● **THE PROBLEM**: Retype the records below exactly as they stand, but with no images.

********

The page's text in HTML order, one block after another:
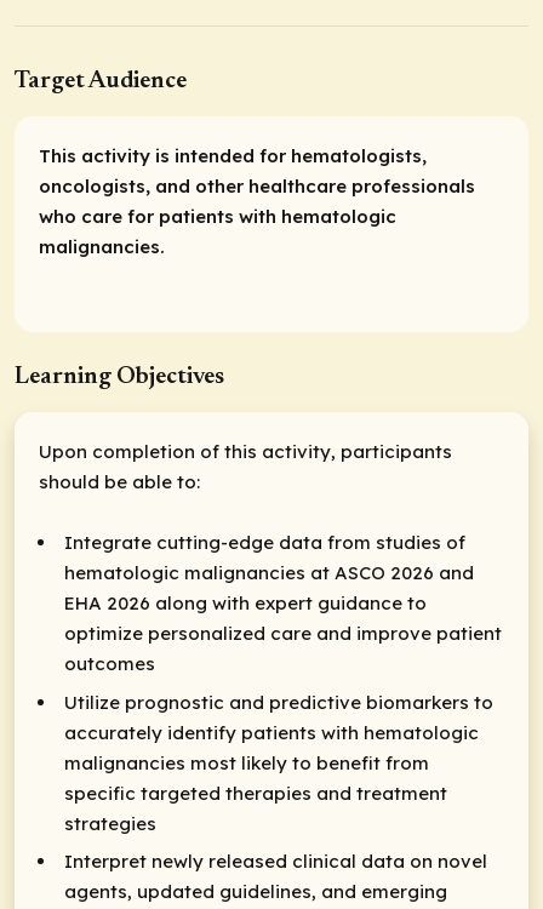
Target Audience
This activity is intended for hematologists,
oncologists, and other healthcare professionals
who care for patients with hematologic
malignancies.
Learning Objectives
Upon completion of this activity, participants
should be able to:
Integrate cutting-edge data from studies of
hematologic malignancies at ASCO 2026 and
EHA 2026 along with expert guidance to
optimize personalized care and improve patient
outcomes
Utilize prognostic and predictive biomarkers to
accurately identify patients with hematologic
malignancies most likely to benefit from
specific targeted therapies and treatment
strategies
Interpret newly released clinical data on novel
agents, updated guidelines, and emerging
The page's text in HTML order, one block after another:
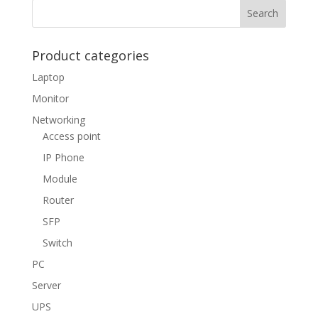
Product categories
Laptop
Monitor
Networking
Access point
IP Phone
Module
Router
SFP
Switch
PC
Server
UPS
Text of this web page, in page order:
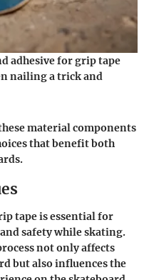
adhesive for grip tape
nailing a trick and
material components
that benefit both
tape is essential for
safety while skating.
not only affects
but also influences the
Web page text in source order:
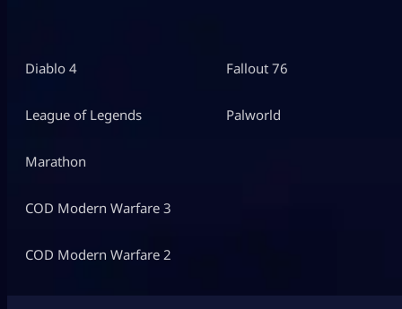
Diablo 4
League of Legends
Marathon
COD Modern Warfare 3
COD Modern Warfare 2
Fallout 76
Palworld
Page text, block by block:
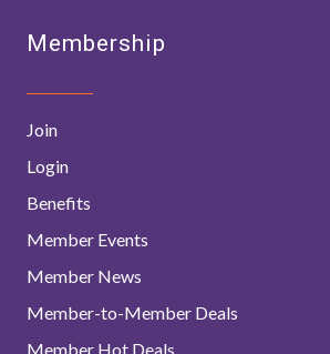
Membership
Join
Login
Benefits
Member Events
Member News
Member-to-Member Deals
Member Hot Deals
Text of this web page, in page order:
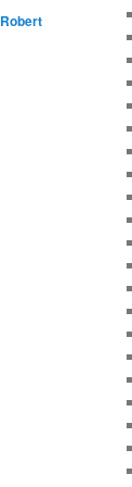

********

● **WRITTEN ANSWER**:
The page's text in HTML order, one block after another:
Target Audience
This activity is intended for hematologists,
oncologists, and other healthcare professionals
who care for patients with hematologic
malignancies.
Learning Objectives
Upon completion of this activity, participants
should be able to:
Integrate cutting-edge data from studies of
hematologic malignancies at ASCO 2026 and
EHA 2026 along with expert guidance to
optimize personalized care and improve patient
outcomes
Utilize prognostic and predictive biomarkers to
accurately identify patients with hematologic
malignancies most likely to benefit from
specific targeted therapies and treatment
strategies
Interpret newly released clinical data on novel
agents, updated guidelines, and emerging
The page's text in HTML order, one block after another:
Product categories
Laptop
Monitor
Networking
Access point
IP Phone
Module
Router
SFP
Switch
PC
Server
UPS
Text of this web page, in page order:
adhesive for grip tape
nailing a trick and
material components
that benefit both
tape is essential for
safety while skating.
not only affects
but also influences the
Web page text in source order:
Diablo 4
League of Legends
Marathon
COD Modern Warfare 3
COD Modern Warfare 2
Fallout 76
Palworld
Page text, block by block:
Membership
Join
Login
Benefits
Member Events
Member News
Member-to-Member Deals
Member Hot Deals
Text of this web page, in page order:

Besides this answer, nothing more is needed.